In the entries that follow, the lines from the line containing "Digital Accessibility" up to and including the line containing "Do Kyung-soo, ne" must be copied exactly, with pictures omitted.

[Information shown — start]

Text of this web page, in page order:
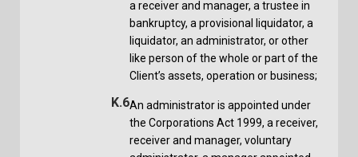
a receiver and manager, a trustee in
bankruptcy, a provisional liquidator, a
liquidator, an administrator, or other
like person of the whole or part of the
Client’s assets, operation or business;
K.6An administrator is appointed under
the Corporations Act 1999, a receiver,
receiver and manager, voluntary
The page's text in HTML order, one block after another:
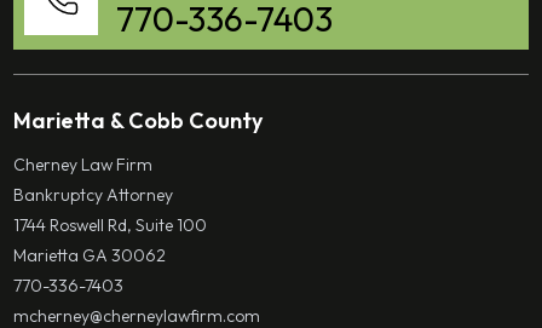
770-336-7403
Marietta & Cobb County
Cherney Law Firm
Bankruptcy Attorney
1744 Roswell Rd, Suite 100
Marietta GA 30062
770-336-7403
mcherney@cherneylawfirm.com
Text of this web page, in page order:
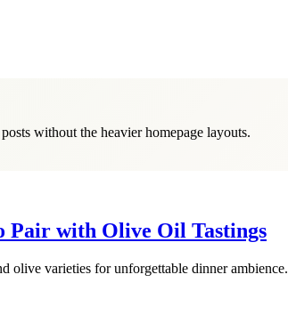
without the heavier homepage layouts.
Pair with Olive Oil Tastings
olive varieties for unforgettable dinner ambience.
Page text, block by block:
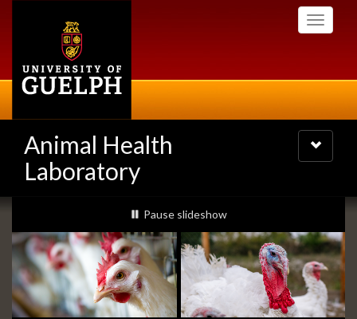
Toggle
Animal Health
Laboratory
Toggle
navigation
Slideshow
Banners
slideshow playing
Pause slideshow
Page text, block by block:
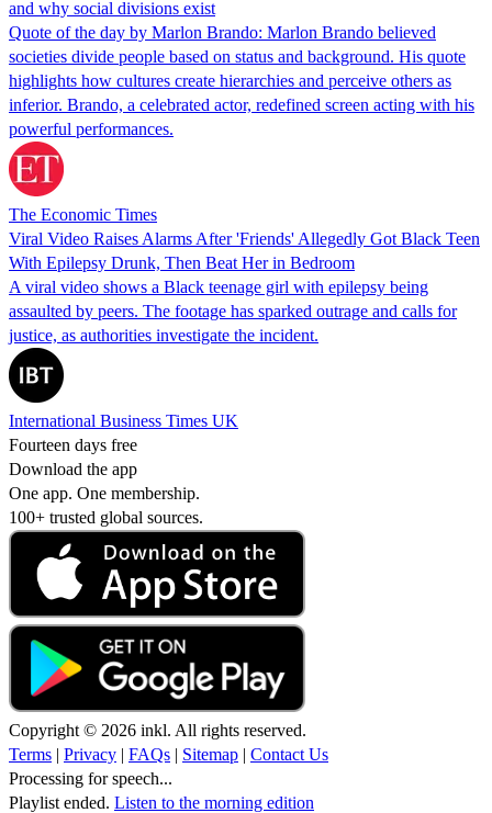
and why social divisions exist
Quote of the day by Marlon Brando: Marlon Brando believed
societies divide people based on status and background. His quote
highlights how cultures create hierarchies and perceive others as
inferior. Brando, a celebrated actor, redefined screen acting with his
powerful performances.
The Economic Times
Viral Video Raises Alarms After 'Friends' Allegedly Got Black Teen
With Epilepsy Drunk, Then Beat Her in Bedroom
A viral video shows a Black teenage girl with epilepsy being
assaulted by peers. The footage has sparked outrage and calls for
justice, as authorities investigate the incident.
International Business Times UK
Fourteen days free
Download the app
One app. One membership.
100+ trusted global sources.
Copyright © 2026 inkl. All rights reserved.
Terms | Privacy | FAQs | Sitemap | Contact Us
Processing for speech...
Playlist ended. Listen to the morning edition
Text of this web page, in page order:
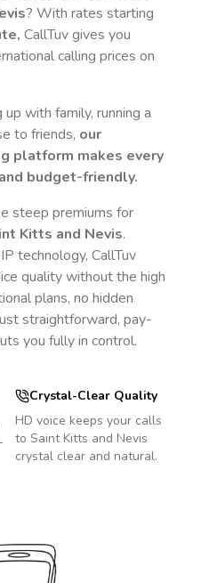
? With rates starting
CallTuv gives you
calling prices on
with family, running a
to friends, our
platform makes every
budget-friendly.
steep premiums for
Kitts and Nevis.
technology, CallTuv
quality without the high
plans, no hidden
straightforward, pay-
you fully in control.
-
Crystal-Clear Quality
HD voice keeps your calls
to Saint Kitts and Nevis
crystal clear and natural.
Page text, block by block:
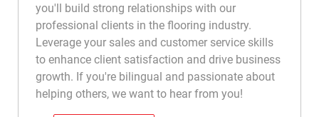
you'll build strong relationships with our
professional clients in the flooring industry.
Leverage your sales and customer service skills
to enhance client satisfaction and drive business
growth. If you're bilingual and passionate about
helping others, we want to hear from you!
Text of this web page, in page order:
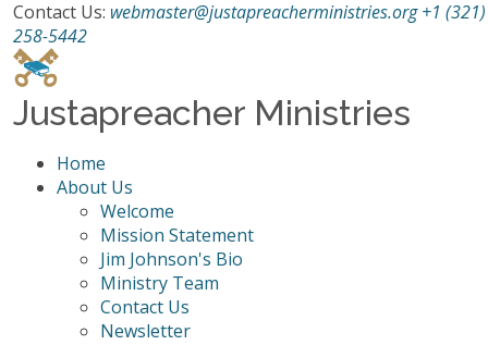
Contact Us: webmaster@justapreacherministries.org +1 (321)
258-5442
Justapreacher Ministries
Home
About Us
Welcome
Mission Statement
Jim Johnson's Bio
Ministry Team
Contact Us
Newsletter
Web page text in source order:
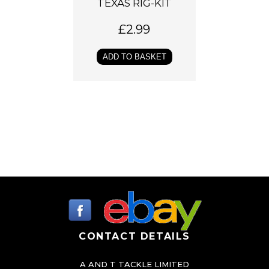
TEXAS RIG-KIT
£2.99
ADD TO BASKET
CONTACT DETAILS
A AND T TACKLE LIMITED
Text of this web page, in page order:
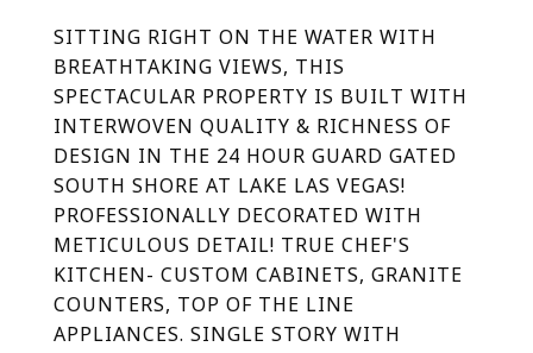
SITTING RIGHT ON THE WATER WITH
BREATHTAKING VIEWS, THIS
SPECTACULAR PROPERTY IS BUILT WITH
INTERWOVEN QUALITY & RICHNESS OF
DESIGN IN THE 24 HOUR GUARD GATED
SOUTH SHORE AT LAKE LAS VEGAS!
PROFESSIONALLY DECORATED WITH
METICULOUS DETAIL! TRUE CHEF'S
KITCHEN- CUSTOM CABINETS, GRANITE
COUNTERS, TOP OF THE LINE
APPLIANCES. SINGLE STORY WITH
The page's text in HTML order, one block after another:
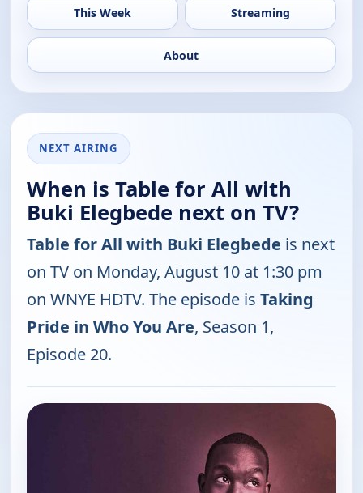
This Week Streaming
About
NEXT AIRING
When is Table for All with
Buki Elegbede next on TV?
Table for All with Buki Elegbede is next
on TV on Monday, August 10 at 1:30 pm
on WNYE HDTV. The episode is Taking
Pride in Who You Are, Season 1,
Episode 20.
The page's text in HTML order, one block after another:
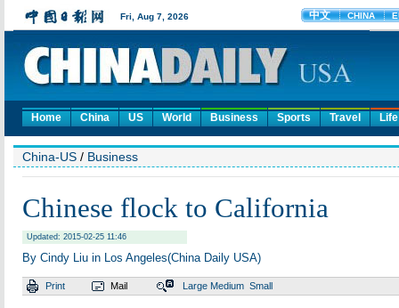
Home China US World Business Sports Travel Life
China-US / Business
Chinese flock to California
Updated: 2015-02-25 11:46
By Cindy Liu in Los Angeles(China Daily USA)
Print Mail Large Medium Small
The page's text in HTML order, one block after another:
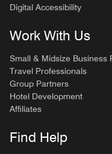
Digital Accessibility
Work With Us
Small & Midsize Business
Travel Professionals
Group Partners
Hotel Development
Affiliates
Find Help
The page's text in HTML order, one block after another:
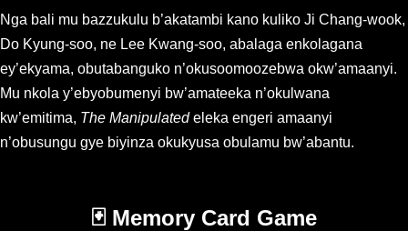
Nga bali mu bazzukulu b’akatambi kano kuliko Ji Chang-wook,
Do Kyung-soo, ne Lee Kwang-soo, abalaga enkolagana
ey’ekyama, obutabanguko n’okusoomoozebwa okw’amaanyi.
Mu nkola y’ebyobumenyi bw’amateeka n’okulwana
kw’emitima, The Manipulatedeleka engeri amaanyi
n’obusungu gye biyinza okukyusa obulamu bw’abantu.
🃏 Memory Card Game
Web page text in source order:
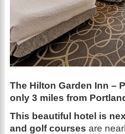
The Hilton Garden Inn –
only 3 miles from
This beautiful hotel is
and golf courses are
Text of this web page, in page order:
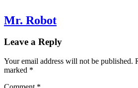
Mr. Robot
Leave a Reply
Your email address will not be published.
marked *
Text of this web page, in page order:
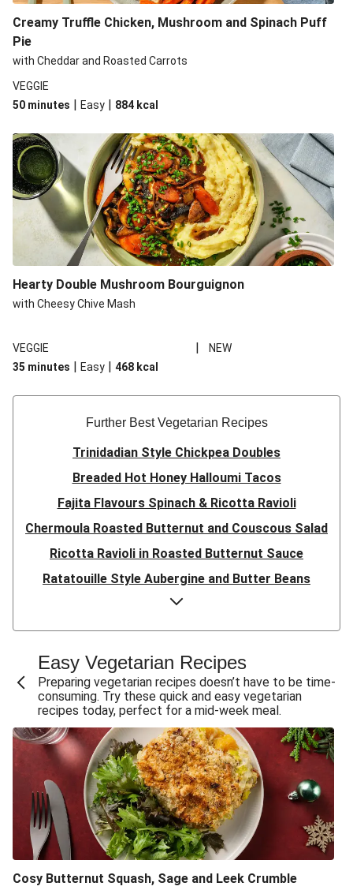
Creamy Truffle Chicken, Mushroom and Spinach Puff
Pie
with Cheddar and Roasted Carrots
VEGGIE
50 minutes | Easy | 884 kcal
Hearty Double Mushroom Bourguignon
with Cheesy Chive Mash
VEGGIE |
NEW
35 minutes | Easy | 468 kcal
Further Best Vegetarian Recipes
Trinidadian Style Chickpea Doubles
Breaded Hot Honey Halloumi Tacos
Fajita Flavours Spinach & Ricotta Ravioli
Chermoula Roasted Butternut and Couscous Salad
Ricotta Ravioli in Roasted Butternut Sauce
Ratatouille Style Aubergine and Butter Beans
Sri Lankan Style Devilled Paneer
Creamy Harissa Butter Bean Bowl
Quick Thai Inspired Lentil Curry
Curried Cauliflower Cheese Filo Pie
Veggie Red Thai Style Noodle Soup
Glazed Halloumi Loaded Patatas Bravas
Oven-Baked Veggie 'Nduja and Burrata Risotto
Smoky Roasted Butternut Squash Filo Pie
Cheesy Mediterranean Style Chickpea Pie
Pide Inspired Aubergine Flatbreads
Cosy Burrata and Warm Harissa Lentil Salad
Crispy Veggie Gyoza Bento Bowl
Easy Vegetarian Recipes
Preparing vegetarian recipes doesn’t have to be time-
consuming. Try these quick and easy vegetarian
recipes today, perfect for a mid-week meal.
Cosy Butternut Squash, Sage and Leek Crumble
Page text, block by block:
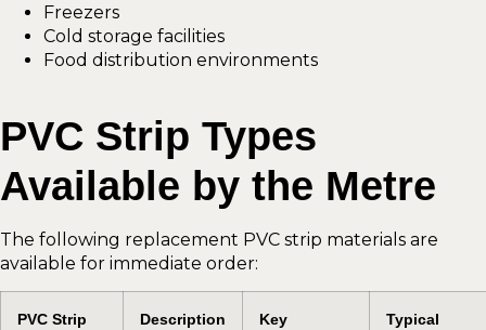
Freezers
Cold storage facilities
Food distribution environments
PVC Strip Types
Available by the Metre
The following replacement PVC strip materials are
available for immediate order:
PVC Strip
Description
Key
Typical
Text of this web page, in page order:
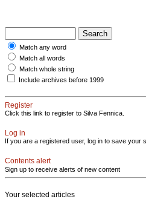
Match any word
Match all words
Match whole string
Include archives before 1999
Register
Click this link to register to Silva Fennica.
Log in
If you are a registered user, log in to save your
Contents alert
Sign up to receive alerts of new content
Your selected articles
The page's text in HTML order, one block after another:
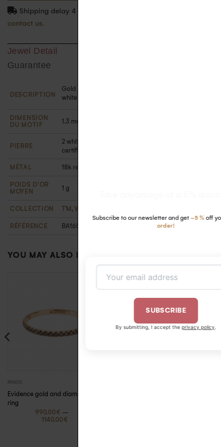
Shipping delay 4 to 5 weeks. For more information
contact us.
Jewel Detail
Guarantee
DESCRIPTION
Gold and diamond fine ring in 18k recycled gold with
white diamonds in a closed setting
DIMENSION
DU MOTIF
1.3 mm in diameter
PIERRE
2 white diamonds 1.1 mm (0.014 carats). Ethically
certified
MÉTAL 18k recycled gold
POIDS D'OR
MOYEN
1 g
COLLECTION T'M , Wedding
RÉFÉRENCE BA16595411OJ48
YOU MAY ALSO LIKE…
RINGS
Evidence gold and diamond
ring
990.00 € –
1140.00 €
Take advantage of a 5% discount
-5 %
first
By submitting, I accept theprivacy policy.
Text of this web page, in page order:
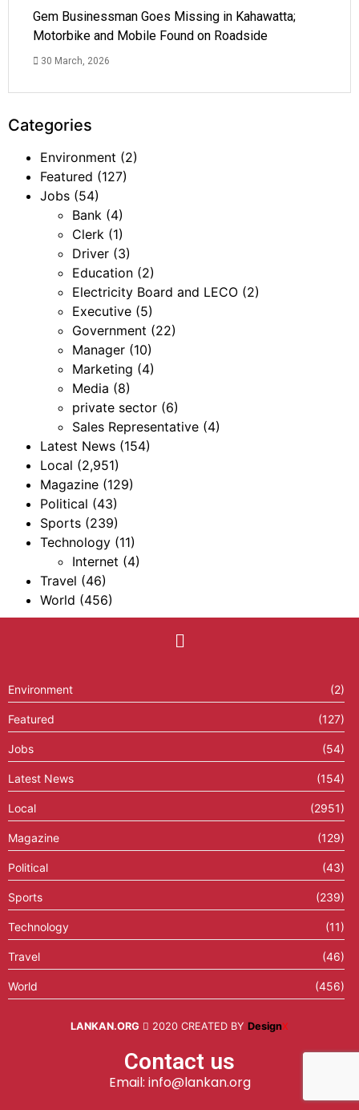
Gem Businessman Goes Missing in Kahawatta;
Motorbike and Mobile Found on Roadside
30 March, 2026
Categories
Environment (2)
Featured (127)
Jobs (54)
Bank (4)
Clerk (1)
Driver (3)
Education (2)
Electricity Board and LECO (2)
Executive (5)
Government (22)
Manager (10)
Marketing (4)
Media (8)
private sector (6)
Sales Representative (4)
Latest News (154)
Local (2,951)
Magazine (129)
Political (43)
Sports (239)
Technology (11)
Internet (4)
Travel (46)
World (456)
Environment (2)
Featured (127)
Jobs (54)
Latest News (154)
Local (2951)
Magazine (129)
Political (43)
Sports (239)
Technology (11)
Travel (46)
World (456)
LANKAN.ORG 2020 CREATED BY DesignX
Contact us
Email: info@lankan.org
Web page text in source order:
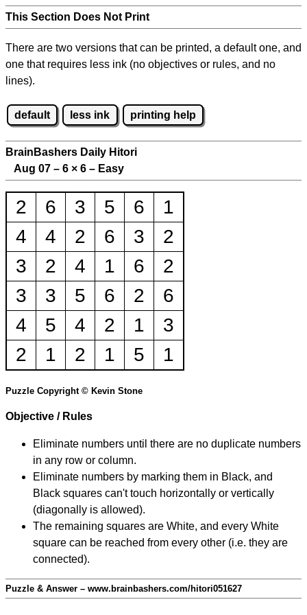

[Information shown — finish]

▸ Answer box:
Digital Accessibility
Work With Us
Small & Midsize Business
Travel Professionals
Group Partners
Hotel Development
Affiliates
Find Help
The page's text in HTML order, one block after another:
Nga bali mu bazzukulu b’akatambi kano kuliko Ji Chang-wook,
Do Kyung-soo, ne Lee Kwang-soo, abalaga enkolagana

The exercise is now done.